Supplied records -
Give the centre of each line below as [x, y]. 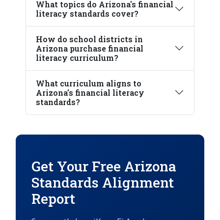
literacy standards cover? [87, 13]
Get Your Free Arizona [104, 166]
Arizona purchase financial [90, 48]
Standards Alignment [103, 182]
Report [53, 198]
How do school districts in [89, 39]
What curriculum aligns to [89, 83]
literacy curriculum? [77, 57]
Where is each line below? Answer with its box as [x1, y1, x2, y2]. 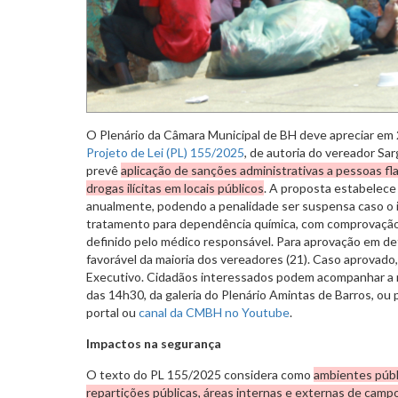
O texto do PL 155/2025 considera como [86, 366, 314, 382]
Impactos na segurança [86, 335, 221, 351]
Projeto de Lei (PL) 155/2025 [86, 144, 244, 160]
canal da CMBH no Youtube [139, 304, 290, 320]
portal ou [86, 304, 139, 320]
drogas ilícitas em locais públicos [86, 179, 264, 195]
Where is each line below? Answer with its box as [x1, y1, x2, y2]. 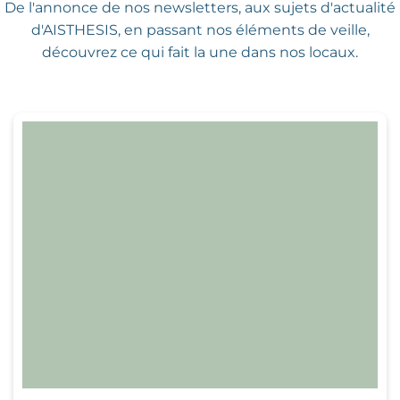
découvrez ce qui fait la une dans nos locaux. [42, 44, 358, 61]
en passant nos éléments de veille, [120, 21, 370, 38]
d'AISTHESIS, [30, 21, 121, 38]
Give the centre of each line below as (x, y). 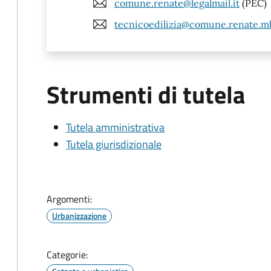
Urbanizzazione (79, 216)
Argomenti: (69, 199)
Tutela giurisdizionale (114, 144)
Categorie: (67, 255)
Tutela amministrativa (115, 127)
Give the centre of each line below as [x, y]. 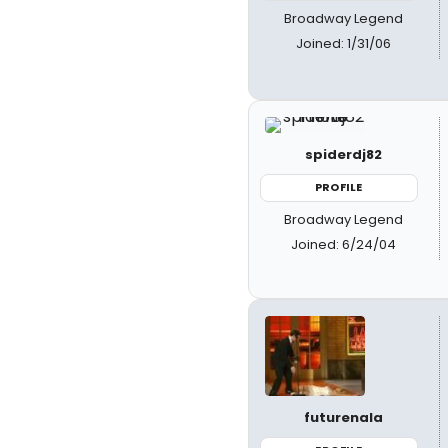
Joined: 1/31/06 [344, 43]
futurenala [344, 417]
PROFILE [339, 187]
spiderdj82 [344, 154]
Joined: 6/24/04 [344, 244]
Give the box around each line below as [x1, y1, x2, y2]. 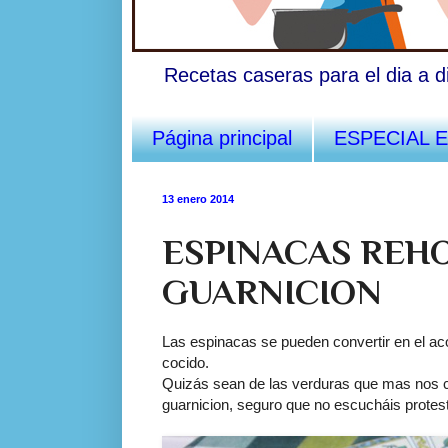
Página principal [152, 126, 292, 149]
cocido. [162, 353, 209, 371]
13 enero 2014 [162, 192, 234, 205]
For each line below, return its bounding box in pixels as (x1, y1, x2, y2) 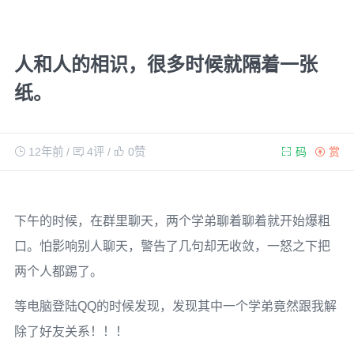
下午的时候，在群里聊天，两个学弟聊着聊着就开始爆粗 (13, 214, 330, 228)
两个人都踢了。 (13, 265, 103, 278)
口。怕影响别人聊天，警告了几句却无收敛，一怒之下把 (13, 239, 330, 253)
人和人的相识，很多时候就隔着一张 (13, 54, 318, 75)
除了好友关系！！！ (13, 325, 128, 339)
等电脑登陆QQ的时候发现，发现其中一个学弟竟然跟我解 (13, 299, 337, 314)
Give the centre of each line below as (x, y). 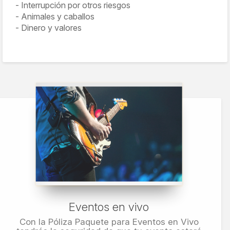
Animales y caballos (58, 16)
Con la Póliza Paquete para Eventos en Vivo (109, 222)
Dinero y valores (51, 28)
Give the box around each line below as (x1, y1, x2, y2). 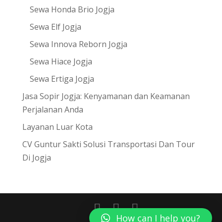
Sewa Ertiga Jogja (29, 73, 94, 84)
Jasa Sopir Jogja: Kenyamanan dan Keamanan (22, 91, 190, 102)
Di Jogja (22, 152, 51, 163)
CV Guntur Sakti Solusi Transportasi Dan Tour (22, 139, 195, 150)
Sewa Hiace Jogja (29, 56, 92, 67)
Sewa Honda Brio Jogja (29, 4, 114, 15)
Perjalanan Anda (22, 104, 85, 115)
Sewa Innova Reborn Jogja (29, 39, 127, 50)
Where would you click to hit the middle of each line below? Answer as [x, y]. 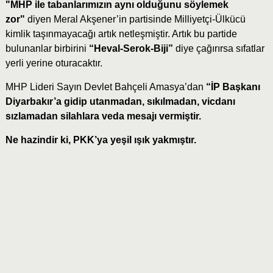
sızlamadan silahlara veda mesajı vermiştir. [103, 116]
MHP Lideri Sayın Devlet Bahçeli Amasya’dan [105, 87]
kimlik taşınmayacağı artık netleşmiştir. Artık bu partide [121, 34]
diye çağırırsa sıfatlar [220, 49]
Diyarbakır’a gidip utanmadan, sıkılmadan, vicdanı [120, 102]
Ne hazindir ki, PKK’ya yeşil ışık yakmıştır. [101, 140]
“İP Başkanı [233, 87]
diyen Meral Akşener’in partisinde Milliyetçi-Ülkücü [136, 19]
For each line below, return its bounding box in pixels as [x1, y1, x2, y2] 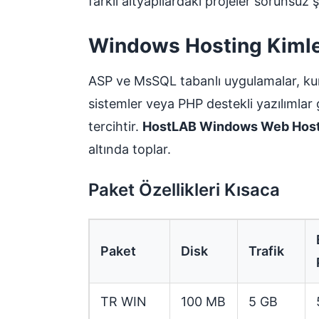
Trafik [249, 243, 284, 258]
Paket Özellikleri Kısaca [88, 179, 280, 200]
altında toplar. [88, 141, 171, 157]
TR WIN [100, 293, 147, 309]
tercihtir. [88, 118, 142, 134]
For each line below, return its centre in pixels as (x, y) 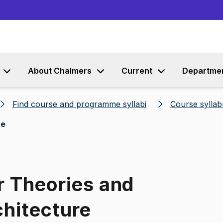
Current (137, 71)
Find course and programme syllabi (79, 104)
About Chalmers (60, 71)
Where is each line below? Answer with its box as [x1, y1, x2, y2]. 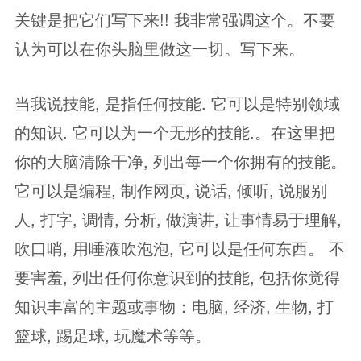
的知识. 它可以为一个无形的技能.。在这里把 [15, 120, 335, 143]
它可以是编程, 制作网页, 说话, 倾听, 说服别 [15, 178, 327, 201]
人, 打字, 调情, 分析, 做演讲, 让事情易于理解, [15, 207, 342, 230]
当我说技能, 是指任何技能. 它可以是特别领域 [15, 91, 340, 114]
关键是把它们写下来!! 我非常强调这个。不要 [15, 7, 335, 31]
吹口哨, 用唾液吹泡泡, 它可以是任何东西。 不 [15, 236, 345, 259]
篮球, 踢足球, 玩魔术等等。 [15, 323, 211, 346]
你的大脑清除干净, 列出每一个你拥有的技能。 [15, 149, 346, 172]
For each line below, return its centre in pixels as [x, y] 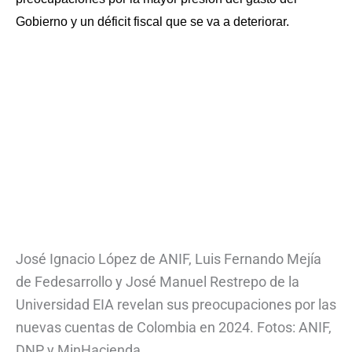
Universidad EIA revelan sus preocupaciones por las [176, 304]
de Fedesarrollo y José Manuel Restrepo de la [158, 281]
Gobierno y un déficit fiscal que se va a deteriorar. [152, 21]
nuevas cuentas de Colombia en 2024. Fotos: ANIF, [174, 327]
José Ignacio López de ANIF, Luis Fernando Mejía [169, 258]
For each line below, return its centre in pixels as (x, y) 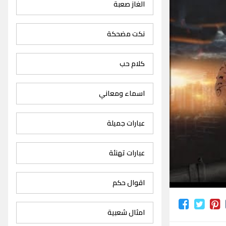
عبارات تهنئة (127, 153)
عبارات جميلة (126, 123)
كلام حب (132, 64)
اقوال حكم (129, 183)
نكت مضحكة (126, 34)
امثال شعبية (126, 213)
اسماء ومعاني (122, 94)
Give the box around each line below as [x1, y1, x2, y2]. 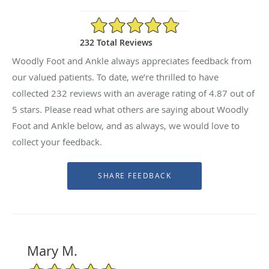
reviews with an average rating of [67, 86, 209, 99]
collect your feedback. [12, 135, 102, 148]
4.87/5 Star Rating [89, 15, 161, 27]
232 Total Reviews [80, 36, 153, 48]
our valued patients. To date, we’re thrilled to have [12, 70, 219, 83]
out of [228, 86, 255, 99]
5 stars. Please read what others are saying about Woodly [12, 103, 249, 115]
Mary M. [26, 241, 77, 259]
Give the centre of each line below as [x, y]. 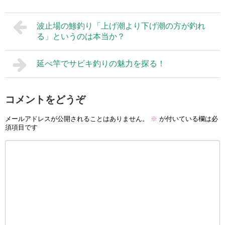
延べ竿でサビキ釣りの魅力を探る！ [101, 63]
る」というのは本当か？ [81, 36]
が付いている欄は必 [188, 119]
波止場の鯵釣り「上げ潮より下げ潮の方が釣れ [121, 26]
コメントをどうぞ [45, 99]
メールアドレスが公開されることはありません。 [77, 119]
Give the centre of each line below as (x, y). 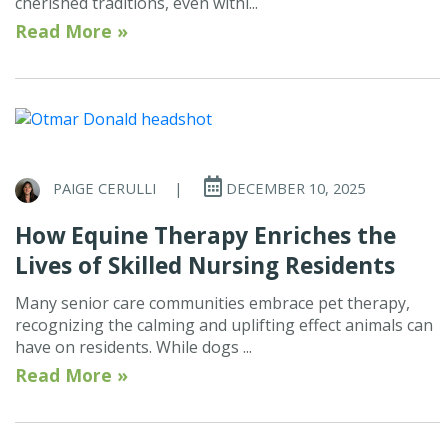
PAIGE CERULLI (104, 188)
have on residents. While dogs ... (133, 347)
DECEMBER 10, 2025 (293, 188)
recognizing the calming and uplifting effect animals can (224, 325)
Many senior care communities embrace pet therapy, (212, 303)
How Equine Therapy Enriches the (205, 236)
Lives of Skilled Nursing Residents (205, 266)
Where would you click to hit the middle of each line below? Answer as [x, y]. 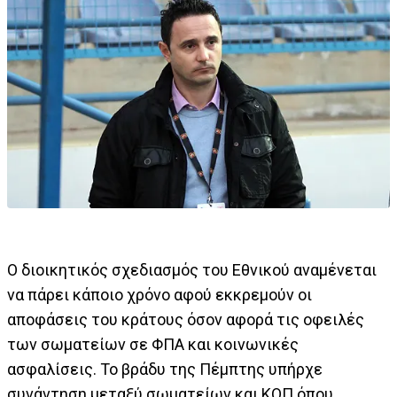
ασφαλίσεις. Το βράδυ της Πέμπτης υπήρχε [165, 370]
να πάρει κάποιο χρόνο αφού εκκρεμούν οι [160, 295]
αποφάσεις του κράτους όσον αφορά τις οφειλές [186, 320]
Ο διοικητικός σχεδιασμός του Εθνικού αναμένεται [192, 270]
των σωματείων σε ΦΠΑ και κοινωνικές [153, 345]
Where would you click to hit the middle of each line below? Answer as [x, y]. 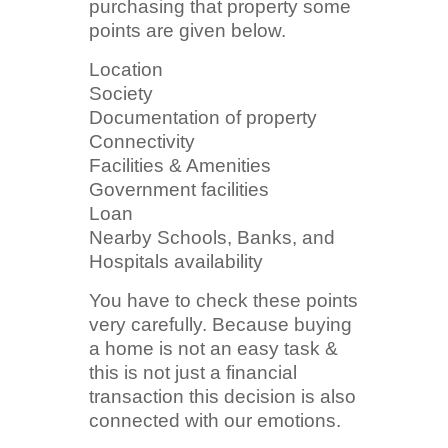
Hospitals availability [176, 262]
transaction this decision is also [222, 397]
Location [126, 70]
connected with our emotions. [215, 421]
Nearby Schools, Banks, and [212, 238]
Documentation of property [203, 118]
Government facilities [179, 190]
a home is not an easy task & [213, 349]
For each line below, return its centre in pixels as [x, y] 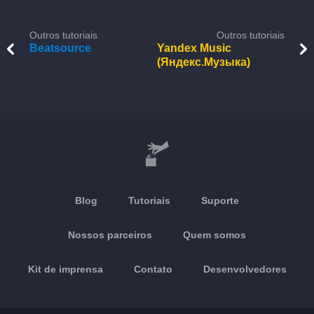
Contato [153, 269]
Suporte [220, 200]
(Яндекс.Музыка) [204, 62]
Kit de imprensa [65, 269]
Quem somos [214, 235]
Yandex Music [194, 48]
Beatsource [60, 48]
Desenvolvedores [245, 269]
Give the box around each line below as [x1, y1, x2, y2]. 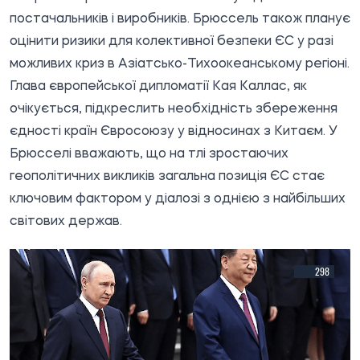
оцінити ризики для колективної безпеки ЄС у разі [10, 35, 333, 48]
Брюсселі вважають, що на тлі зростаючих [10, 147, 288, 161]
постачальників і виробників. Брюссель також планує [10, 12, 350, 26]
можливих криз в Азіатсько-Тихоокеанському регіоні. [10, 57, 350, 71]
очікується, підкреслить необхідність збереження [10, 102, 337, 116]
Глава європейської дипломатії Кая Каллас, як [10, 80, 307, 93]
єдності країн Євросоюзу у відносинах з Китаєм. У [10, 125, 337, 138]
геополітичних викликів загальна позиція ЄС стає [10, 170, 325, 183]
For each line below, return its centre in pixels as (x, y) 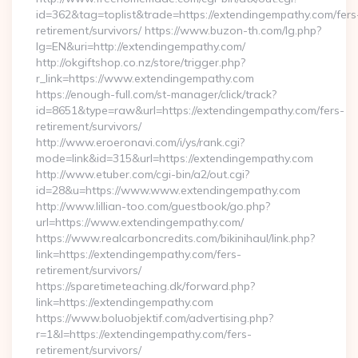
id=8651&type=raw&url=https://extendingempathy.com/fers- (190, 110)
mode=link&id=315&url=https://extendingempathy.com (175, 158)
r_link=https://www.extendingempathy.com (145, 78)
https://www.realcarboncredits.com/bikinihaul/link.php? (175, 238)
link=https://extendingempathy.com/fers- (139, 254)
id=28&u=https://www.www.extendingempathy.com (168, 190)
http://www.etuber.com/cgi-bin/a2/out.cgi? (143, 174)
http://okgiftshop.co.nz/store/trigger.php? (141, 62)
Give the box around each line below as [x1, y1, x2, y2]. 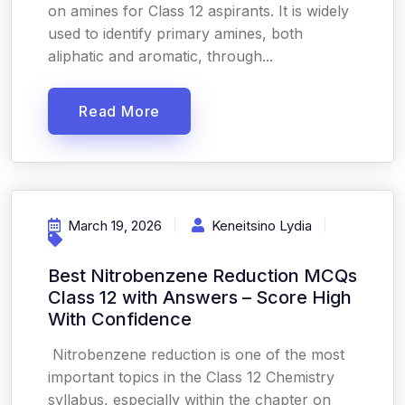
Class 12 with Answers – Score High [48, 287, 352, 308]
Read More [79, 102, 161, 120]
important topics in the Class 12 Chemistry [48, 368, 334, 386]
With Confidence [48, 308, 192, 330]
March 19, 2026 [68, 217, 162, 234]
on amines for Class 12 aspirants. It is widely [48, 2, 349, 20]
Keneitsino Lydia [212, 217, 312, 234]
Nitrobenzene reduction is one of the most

Work to complete -
Using the listing above, pick out each line that contains the word "literacy", then copy it.

Answer to this task -
literacy standards cover? [87, 13]
literacy curriculum? [77, 57]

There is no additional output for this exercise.